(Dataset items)
--

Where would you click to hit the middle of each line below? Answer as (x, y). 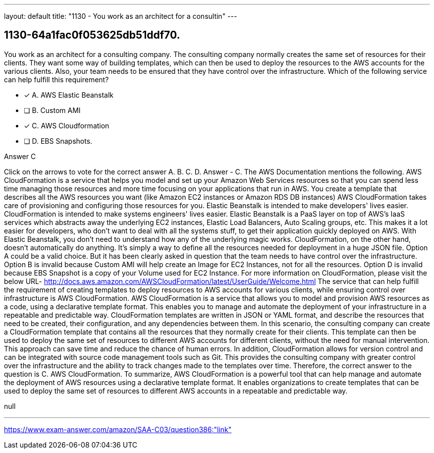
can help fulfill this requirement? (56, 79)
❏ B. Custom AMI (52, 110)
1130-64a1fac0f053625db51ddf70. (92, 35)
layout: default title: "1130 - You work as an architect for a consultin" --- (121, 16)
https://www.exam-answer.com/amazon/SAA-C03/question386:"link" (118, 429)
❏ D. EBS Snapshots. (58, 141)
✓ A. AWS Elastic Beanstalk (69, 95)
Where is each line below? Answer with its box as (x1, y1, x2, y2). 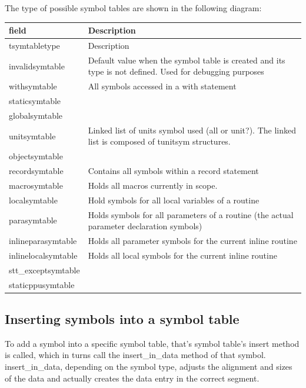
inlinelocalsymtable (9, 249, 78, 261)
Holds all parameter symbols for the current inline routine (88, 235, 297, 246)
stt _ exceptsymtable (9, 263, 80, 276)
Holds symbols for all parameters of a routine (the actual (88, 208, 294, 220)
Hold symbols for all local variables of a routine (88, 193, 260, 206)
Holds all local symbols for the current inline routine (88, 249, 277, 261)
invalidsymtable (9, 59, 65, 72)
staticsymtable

--

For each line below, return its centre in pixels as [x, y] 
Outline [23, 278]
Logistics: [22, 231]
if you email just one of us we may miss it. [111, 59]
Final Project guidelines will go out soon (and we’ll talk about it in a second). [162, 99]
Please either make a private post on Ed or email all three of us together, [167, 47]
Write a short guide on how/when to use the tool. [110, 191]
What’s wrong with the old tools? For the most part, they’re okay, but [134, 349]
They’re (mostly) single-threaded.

--

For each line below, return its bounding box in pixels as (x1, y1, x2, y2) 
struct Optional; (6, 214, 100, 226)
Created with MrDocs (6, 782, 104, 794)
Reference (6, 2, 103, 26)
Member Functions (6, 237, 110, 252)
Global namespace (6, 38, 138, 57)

--

▸ The problem:
Write out exactly the lines above between the line with "Outline [23, 278]" and the line with "They’re (mostly) single-threaded.", inclusive, and nothing beyond them.

▸ Solution to the exercise:
Outline [23, 278]
Logistics: [22, 231]
if you email just one of us we may miss it. [111, 59]
Final Project guidelines will go out soon (and we’ll talk about it in a second). [162, 99]
Please either make a private post on Ed or email all three of us together, [167, 47]
Write a short guide on how/when to use the tool. [110, 191]
What’s wrong with the old tools? For the most part, they’re okay, but [134, 349]
They’re (mostly) single-threaded.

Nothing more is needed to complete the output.